Circles di Virginia Farina | “Poesie di luce”, lì da dove vediamo. Dialogo con Sabrina Giarratana

 

Venuti alla luce

E un giorno siamo venuti alla luce
Dopo quel viaggio, che è stato veloce
Tu sei venuto alla luce su un ramo
Io in una casa, che è poco lontano
E chissà in quanti eravamo quel giorno
Tutti a venire alla luce qui intorno
Lepri e bambini e picchi e ranocchi
Tutti a incontrare la luce negli occhi
Chissà nel mondo, quanti erano in festa
Quando ci penso mi gira la testa.

 

Ci sono poesie che ci raggiungono come impressioni luminose, che si posano sulla carta per illuminare tutto intorno. E noi che le guardiamo dobbiamo stringere un pochino gli occhi per poterle davvero vedere.

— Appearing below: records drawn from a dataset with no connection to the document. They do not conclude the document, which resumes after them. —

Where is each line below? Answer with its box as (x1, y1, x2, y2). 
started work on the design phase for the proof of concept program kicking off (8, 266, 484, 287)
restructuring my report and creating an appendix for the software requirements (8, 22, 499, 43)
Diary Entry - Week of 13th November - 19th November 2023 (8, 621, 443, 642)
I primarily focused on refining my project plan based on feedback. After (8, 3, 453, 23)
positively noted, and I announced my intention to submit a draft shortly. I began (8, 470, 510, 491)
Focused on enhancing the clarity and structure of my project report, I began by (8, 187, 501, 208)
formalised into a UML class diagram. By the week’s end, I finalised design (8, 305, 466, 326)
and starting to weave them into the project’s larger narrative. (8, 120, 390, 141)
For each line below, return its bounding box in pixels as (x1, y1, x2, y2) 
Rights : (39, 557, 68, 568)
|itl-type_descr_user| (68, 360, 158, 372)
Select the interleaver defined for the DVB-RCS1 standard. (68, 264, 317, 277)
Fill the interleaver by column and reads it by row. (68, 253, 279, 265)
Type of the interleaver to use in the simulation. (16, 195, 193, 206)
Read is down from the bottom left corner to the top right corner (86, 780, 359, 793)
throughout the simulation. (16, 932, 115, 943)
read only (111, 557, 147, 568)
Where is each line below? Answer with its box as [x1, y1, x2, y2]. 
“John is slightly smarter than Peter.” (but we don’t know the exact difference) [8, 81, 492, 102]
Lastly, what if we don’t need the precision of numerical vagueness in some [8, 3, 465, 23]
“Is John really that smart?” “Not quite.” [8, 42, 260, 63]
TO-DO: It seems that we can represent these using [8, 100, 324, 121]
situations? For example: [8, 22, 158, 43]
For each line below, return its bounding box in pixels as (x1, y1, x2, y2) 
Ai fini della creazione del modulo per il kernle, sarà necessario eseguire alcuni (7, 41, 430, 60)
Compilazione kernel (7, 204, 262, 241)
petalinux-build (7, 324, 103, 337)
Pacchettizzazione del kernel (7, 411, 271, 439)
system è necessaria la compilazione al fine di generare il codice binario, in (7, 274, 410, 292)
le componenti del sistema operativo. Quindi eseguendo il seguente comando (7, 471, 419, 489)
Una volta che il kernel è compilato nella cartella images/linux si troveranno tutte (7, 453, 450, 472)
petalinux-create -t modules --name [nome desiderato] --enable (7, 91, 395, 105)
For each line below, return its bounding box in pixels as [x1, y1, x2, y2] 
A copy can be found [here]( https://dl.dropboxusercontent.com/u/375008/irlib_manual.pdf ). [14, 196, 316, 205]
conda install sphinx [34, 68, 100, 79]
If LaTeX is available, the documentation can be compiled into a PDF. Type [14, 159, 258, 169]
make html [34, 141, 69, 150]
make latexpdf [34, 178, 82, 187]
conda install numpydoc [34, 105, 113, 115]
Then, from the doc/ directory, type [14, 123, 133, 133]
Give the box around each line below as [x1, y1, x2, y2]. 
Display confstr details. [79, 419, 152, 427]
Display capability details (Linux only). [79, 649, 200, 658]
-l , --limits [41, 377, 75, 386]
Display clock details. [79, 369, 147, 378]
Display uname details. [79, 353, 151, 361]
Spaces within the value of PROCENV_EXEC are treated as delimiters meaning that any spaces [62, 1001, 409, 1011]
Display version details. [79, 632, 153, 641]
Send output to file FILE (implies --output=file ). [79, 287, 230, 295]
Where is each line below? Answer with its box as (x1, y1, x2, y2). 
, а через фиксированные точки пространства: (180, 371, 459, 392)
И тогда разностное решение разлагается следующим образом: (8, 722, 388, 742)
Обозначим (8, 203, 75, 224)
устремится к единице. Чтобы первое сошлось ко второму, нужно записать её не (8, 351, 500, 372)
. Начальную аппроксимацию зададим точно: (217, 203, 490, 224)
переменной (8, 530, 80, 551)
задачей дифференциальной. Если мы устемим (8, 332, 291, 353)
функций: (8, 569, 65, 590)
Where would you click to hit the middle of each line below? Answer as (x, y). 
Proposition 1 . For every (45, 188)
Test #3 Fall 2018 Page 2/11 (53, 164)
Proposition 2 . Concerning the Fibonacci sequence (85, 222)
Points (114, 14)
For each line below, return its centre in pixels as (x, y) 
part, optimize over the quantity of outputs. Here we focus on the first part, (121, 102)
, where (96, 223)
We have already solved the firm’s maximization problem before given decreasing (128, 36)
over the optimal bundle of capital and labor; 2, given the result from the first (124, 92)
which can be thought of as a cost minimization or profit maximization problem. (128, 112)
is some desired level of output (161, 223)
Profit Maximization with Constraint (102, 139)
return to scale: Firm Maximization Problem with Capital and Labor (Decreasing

Tutto attraversa la luce, tutto tesse, tutto nutre e rivela. Dove c’è luce c’è calore, tepore, affettività, accoglienza. Perché nella luce ogni cosa posso vedere, riconoscere, nutrire, in un processo simile a quello delle foglie. Perché non c’è vita senza luce. Ed è questa la luce che passa dalle pagine di questo libro, illuminando in due direzioni chi guarda e ciò che viene guardato. E’ la luce delle piccole cose: quella del pulviscolo, quella dei capelli che profumano al sole, quella che ci attraversa in certi giorni di vento, o che ci disegna nel profilo delle finestre assolate, quella che tratteniamo al mattino come l’impronta negli occhi di certi sogni, e quelle che sono tracce dei morti, che seguiamo sul limite incerto del nostro visivo.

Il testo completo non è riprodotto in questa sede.